* [Problem statement]
Your answer must be every line of the data that contains "This".

* [Exercise data]
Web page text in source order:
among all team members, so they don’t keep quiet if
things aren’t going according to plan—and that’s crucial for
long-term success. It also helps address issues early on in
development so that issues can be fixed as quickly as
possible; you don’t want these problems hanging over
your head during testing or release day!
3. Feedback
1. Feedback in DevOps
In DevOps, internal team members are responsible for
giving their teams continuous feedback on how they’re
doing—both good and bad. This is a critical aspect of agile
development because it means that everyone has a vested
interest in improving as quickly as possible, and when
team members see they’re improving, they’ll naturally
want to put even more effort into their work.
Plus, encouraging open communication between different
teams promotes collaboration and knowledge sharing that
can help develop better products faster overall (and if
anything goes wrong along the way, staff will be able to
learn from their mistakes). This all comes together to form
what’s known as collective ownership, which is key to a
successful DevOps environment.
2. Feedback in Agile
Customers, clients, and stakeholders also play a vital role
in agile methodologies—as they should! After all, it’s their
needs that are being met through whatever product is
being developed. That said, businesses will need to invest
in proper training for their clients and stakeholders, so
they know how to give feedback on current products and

* [Final answer]
doing—both good and bad. This is a critical aspect of agile
learn from their mistakes). This all comes together to form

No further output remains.